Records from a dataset
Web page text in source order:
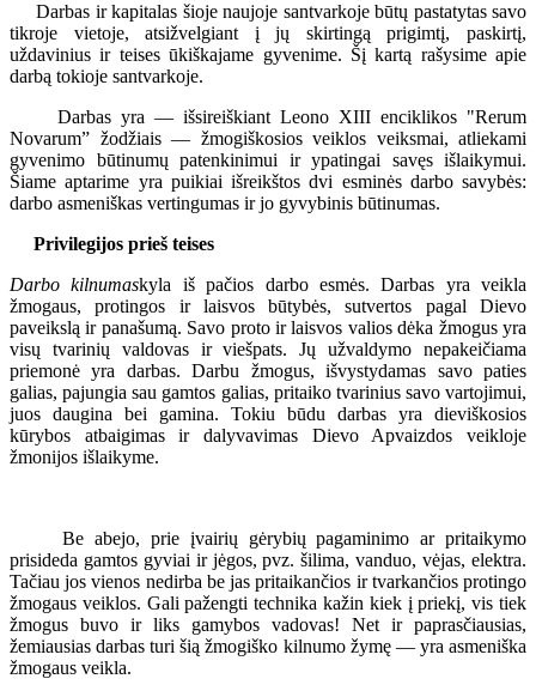
Darbas ir kapitalas šioje naujoje santvarkoje būtų pastatytas savo
tikroje vietoje, atsižvelgiant į jų skirtingą prigimtį, paskirtį,
uždavinius ir teises ūkiškajame gyvenime. Šį kartą rašysime apie
darbą tokioje santvarkoje.
Darbas yra — išsireiškiant Leono XIII enciklikos "Rerum
Novarum” žodžiais — žmogiškosios veiklos veiksmai, atliekami
gyvenimo būtinumų patenkinimui ir ypatingai savęs išlaikymui.
Šiame aptarime yra puikiai išreikštos dvi esminės darbo savybės:
darbo asmeniškas vertingumas ir jo gyvybinis būtinumas.
Privilegijos prieš teises
Darbo kilnumaskyla iš pačios darbo esmės. Darbas yra veikla
žmogaus, protingos ir laisvos būtybės, sutvertos pagal Dievo
paveikslą ir panašumą. Savo proto ir laisvos valios dėka žmogus yra
visų tvarinių valdovas ir viešpats. Jų užvaldymo nepakeičiama
priemonė yra darbas. Darbu žmogus, išvystydamas savo paties
galias, pajungia sau gamtos galias, pritaiko tvarinius savo vartojimui,
juos daugina bei gamina. Tokiu būdu darbas yra dieviškosios
kūrybos atbaigimas ir dalyvavimas Dievo Apvaizdos veikloje
žmonijos išlaikyme.
Be abejo, prie įvairių gėrybių pagaminimo ar pritaikymo
prisideda gamtos gyviai ir jėgos, pvz. šilima, vanduo, vėjas, elektra.
Tačiau jos vienos nedirba be jas pritaikančios ir tvarkančios protingo
žmogaus veiklos. Gali pažengti technika kažin kiek į priekį, vis tiek
žmogus buvo ir liks gamybos vadovas! Net ir paprasčiausias,
žemiausias darbas turi šią žmogiško kilnumo žymę — yra asmeniška
žmogaus veikla.
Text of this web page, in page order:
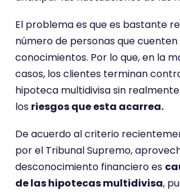
El problema es que es bastante
número de personas que
conocimientos. Por lo que, en la
casos, los clientes terminan
hipoteca multidivisa sin
los riesgos que esta acarrea.
De acuerdo al criterio
por el Tribunal Supremo,
desconocimiento financiero es
de las hipotecas multidivisa,
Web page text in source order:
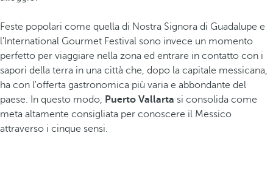
Feste popolari come quella di Nostra Signora di Guadalupe e
l'International Gourmet Festival sono invece un momento
perfetto per viaggiare nella zona ed entrare in contatto con i
sapori della terra in una città che, dopo la capitale messicana,
ha con l'offerta gastronomica più varia e abbondante del
paese. In questo modo, Puerto Vallarta si consolida come
meta altamente consigliata per conoscere il Messico
attraverso i cinque sensi.
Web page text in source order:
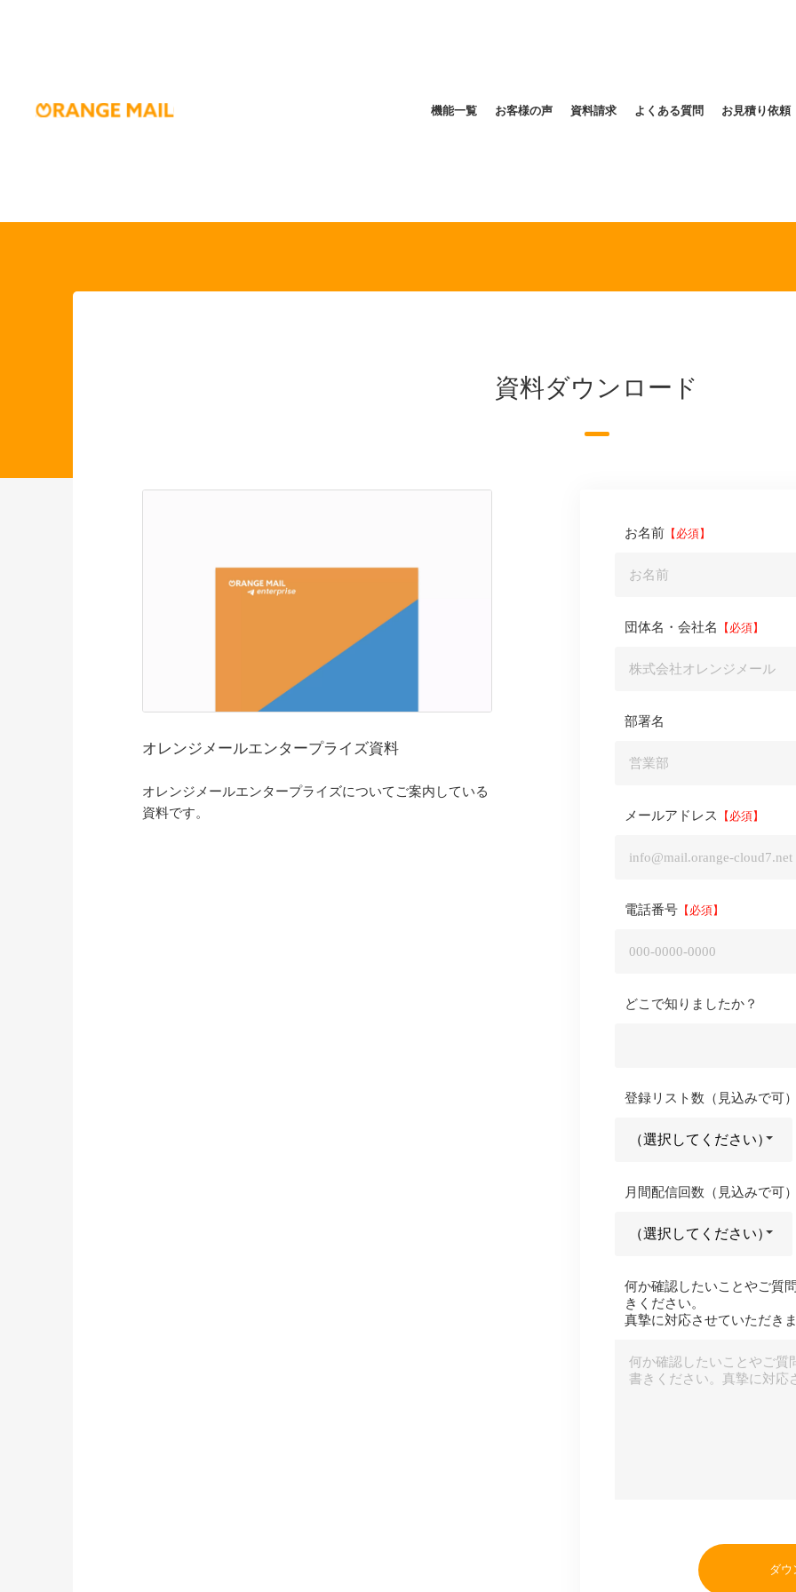
機能一覧 お客様の声 資料請求 よくある質問 お見積り依頼
資料ダウンロード
オレンジメールエンタープライズ資料
オレンジメールエンタープライズについてご案内している
資料です。
お名前
団体名・会社名
部署名
メールアドレス
電話番号
どこで知りましたか？
登録リスト数（見込みで可
月間配信回数（見込みで可
何か確認したいことやご質
きください。
真摯に対応させていただき
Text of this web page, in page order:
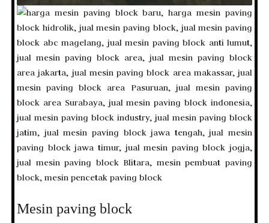
Mesin paving block
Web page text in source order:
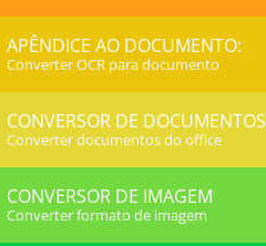
APÊNDICE AO DOCUMENTO:
Converter OCR para documento
CONVERSOR DE DOCUMENTOS
Converter documentos do office
CONVERSOR DE IMAGEM
Converter formato de imagem
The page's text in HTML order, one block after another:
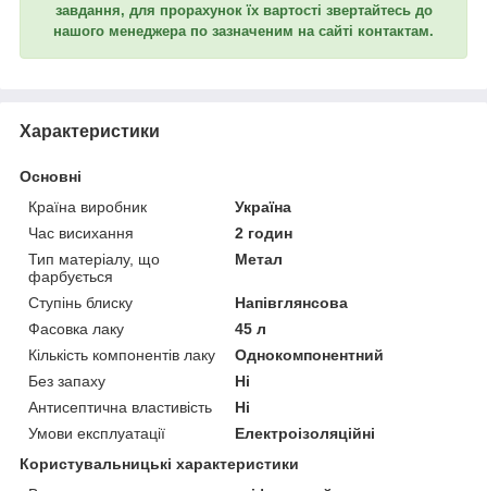
завдання, для прорахунок їх вартості звертайтесь до
нашого менеджера по зазначеним на сайті контактам.
Характеристики
Основні
Країна виробник
Україна
Час висихання
2 годин
Тип матеріалу, що
фарбується
Метал
Ступінь блиску
Напівглянсова
Фасовка лаку
45 л
Кількість компонентів лаку
Однокомпонентний
Без запаху
Ні
Антисептична властивість
Ні
Умови експлуатації
Електроізоляційні
Користувальницькі характеристики
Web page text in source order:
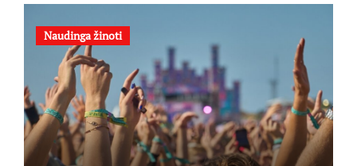
Naudinga žinoti
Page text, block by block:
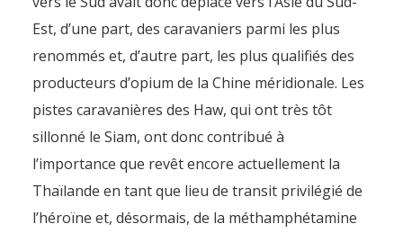
Est, d’une part, des caravaniers parmi les plus
renommés et, d’autre part, les plus qualifiés des
producteurs d’opium de la Chine méridionale. Les
pistes caravanières des Haw, qui ont très tôt
sillonné le Siam, ont donc contribué à
l’importance que revêt encore actuellement la
Thaïlande en tant que lieu de transit privilégié de
l’héroïne et, désormais, de la méthamphétamine
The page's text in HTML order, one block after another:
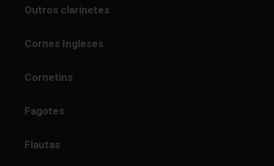
Outros clarinetes
Cornes Ingleses
Cornetins
Fagotes
Flautas
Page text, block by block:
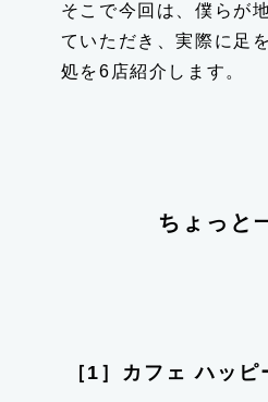
そこで今回は、僕らが
ていただき、実際に足
処を6店紹介します。
ちょっと
［1］カフェ ハッ
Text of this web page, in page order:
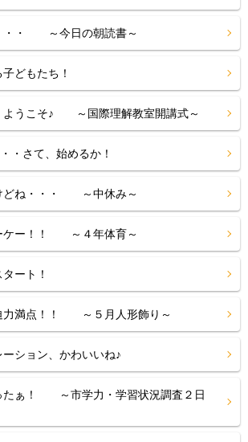
・・ ～今日の朝読書～
どもたち！
ようこそ♪ ～国際理解教室開講式～
・さて、始めるか！
どね・・・ ～中休み～
ー！！ ～４年体育～
ート！
満点！！ ～５月人形飾り～
ション、かわいいね♪
たぁ！ ～市学力・学習状況調査２日
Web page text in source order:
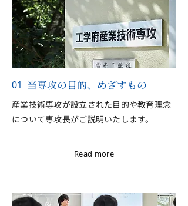
01 当専攻の目的、めざすもの
産業技術専攻が設立された目的や教育理念
について専攻長がご説明いたします。
Read more
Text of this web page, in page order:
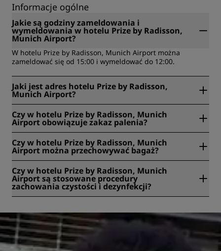
Informacje ogólne
Jakie są godziny zameldowania i
wymeldowania w hotelu Prize by Radisson,
Munich Airport?
W hotelu Prize by Radisson, Munich Airport można
zameldować się od 15:00 i wymeldować do 12:00.
Jaki jest adres hotelu Prize by Radisson,
Munich Airport?
Lilienthalstrasse 13, Hallbergmoos, Niemcy.
Czy w hotelu Prize by Radisson, Munich
Airport obowiązuje zakaz palenia?
zakaz palenia.
Czy w hotelu Prize by Radisson, Munich
Airport można przechowywać bagaż?
przechowalnię bagażu.
Czy w hotelu Prize by Radisson, Munich
Airport są stosowane procedury
zachowania czystości i dezynfekcji?
zapewnienia zdrowia, bezpieczeństwa i ochrony gości.
Więcej informacji jest dostępne tutaj:
https://www.radissonhotels.com/en-us/social-
responsibility/health-safety
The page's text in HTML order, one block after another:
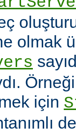
olmak
için
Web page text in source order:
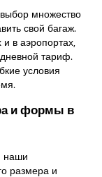
множество
свой багаж.
в аэропортах,
тариф.
условия
и формы в
наши
размера и
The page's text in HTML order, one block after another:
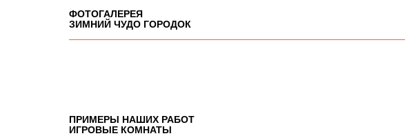
ФОТОГАЛЕРЕЯ
ЗИМНИЙ ЧУДО ГОРОДОК
ПРИМЕРЫ НАШИХ РАБОТ
ИГРОВЫЕ КОМНАТЫ
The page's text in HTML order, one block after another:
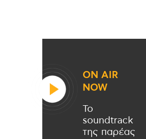
ON AIR
NOW
Το
soundtrack
της παρέας
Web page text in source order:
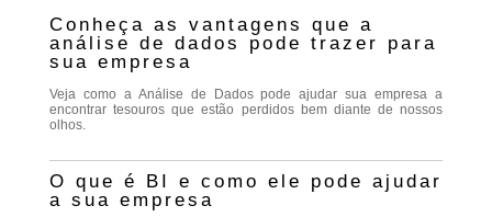
Conheça as vantagens que a
análise de dados pode trazer para
sua empresa
Veja como a Análise de Dados pode ajudar sua empresa a
encontrar tesouros que estão perdidos bem diante de nossos
olhos.
O que é BI e como ele pode ajudar
a sua empresa
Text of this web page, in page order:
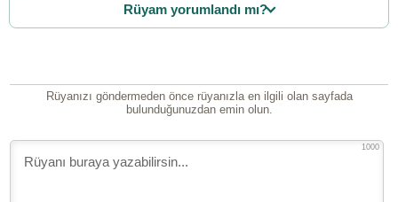
Rüyam yorumlandı mı?
Rüyanızı göndermeden önce rüyanızla en ilgili olan sayfada
bulunduğunuzdan emin olun.
1000
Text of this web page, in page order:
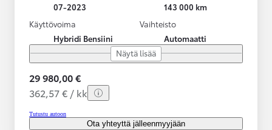
07-2023
143 000 km
Käyttövoima
Hybridi Bensiini
Vaihteisto
Automaatti
Näytä lisää
29 980,00 €
362,57 € / kk
Tutustu autoon
Ota yhteyttä jälleenmyyjään
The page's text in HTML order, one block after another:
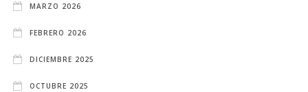
MARZO 2026
FEBRERO 2026
DICIEMBRE 2025
OCTUBRE 2025
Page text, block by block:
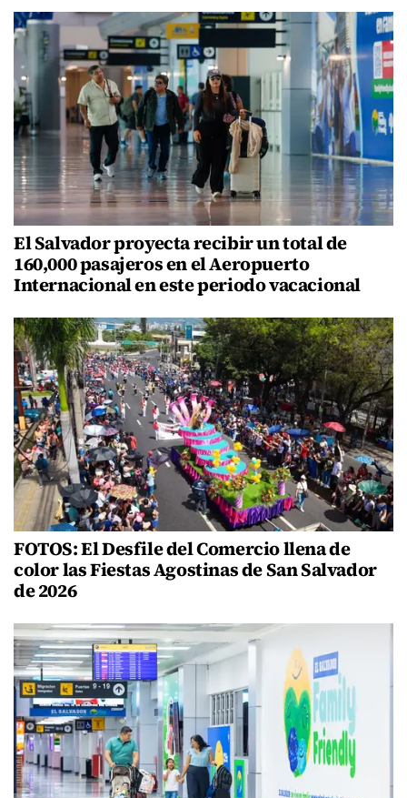
El Salvador proyecta recibir un total de
160,000 pasajeros en el Aeropuerto
Internacional en este periodo vacacional
FOTOS: El Desfile del Comercio llena de
color las Fiestas Agostinas de San Salvador
de 2026

▶ _PROBLEM TO SOLVE_: Lines that hold "Salvador" are the ones to copy, so pick each out from the data.

▶ _RESPONSE TO THIS TASK_:
El Salvador proyecta recibir un total de
color las Fiestas Agostinas de San Salvador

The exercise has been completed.